O evento fez falhar o abastecimento de energia elétrica ao longo de 5 km, pelo menos.

Só a intensidade da chuva é que não achei nada de inédito, mas claro que isso pode ser um fenómeno muito localizado. O Duarte estava no fanqueiro.

Bom trabalho !


----------



## c.bernardino (21 Nov 2011 às 23:16)

Para acrescentar um facto curioso:

o dia seguinte estive em Loures e houve uma pessoa que me garantiu que "o raio caiu tão perto que senti um cheiro a queimado esquisito".

Já alguém sentiu o mesmo? penso ser posssivel, tem lógica que o seja.
A minha casa já pegou fogo num dia de trovoada, mas nunca senti esse cheiro diretamente da trovoada.


----------



## Duarte Sousa (22 Nov 2011 às 14:29)

Obrigado pelo(s) comentário(s) *c.bernardino*


c.bernardino disse:


> Para acrescentar um facto curioso:
> 
> o dia seguinte estive em Loures e houve uma pessoa que me garantiu que "o raio caiu tão perto que senti um cheiro a queimado esquisito".
> 
> ...



Sinceramente não sei onde caiu o raio, pelo iMapWeather nem no concelho de Loures foi, mas não sei ele é fiável quanto à localização "detalhada" de onde ocorrem/caem os raios. 

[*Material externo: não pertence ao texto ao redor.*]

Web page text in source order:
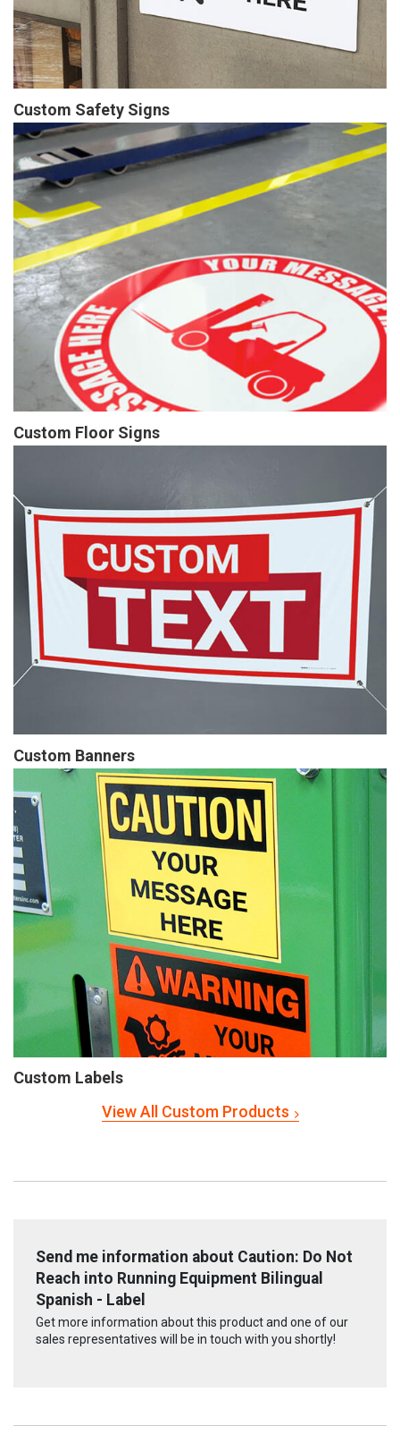
Custom Safety Signs
Custom Floor Signs
Custom Banners
Custom Labels
View All Custom Products
Send me information about Caution: Do Not
Reach into Running Equipment Bilingual
Spanish - Label
Get more information about this product and one of our
sales representatives will be in touch with you shortly!
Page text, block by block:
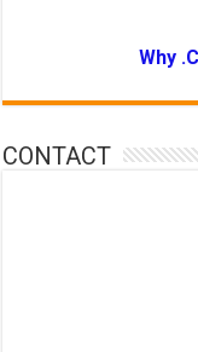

Relativamente ao cheiro, nunca senti, mas já há um tópico sobre o assunto Trovoada com cheiro.


----------



## c.bernardino (22 Nov 2011 às 15:59)

Duarte Sousa disse:


> Obrigado pelo(s) comentário(s) *c.bernardino*
> 
> 
> Sinceramente não sei onde caiu o raio, pelo iMapWeather nem no concelho de Loures foi, mas não sei ele é fiável quanto à localização "detalhada" de onde ocorrem/caem os raios.
> ...



A ideia que tenho do iMap não é a melhor, aliás, a ideia que tenho é que nenhum sistema deteta mesmo todas as descargas MAS a essa hora temos o registo de uma descarga perto da minha casa, mais concretamente em Negrais. 
Por vezes a calibração destes dettores não é fácil e há imprecisões mas foi aqui muito perto.


----------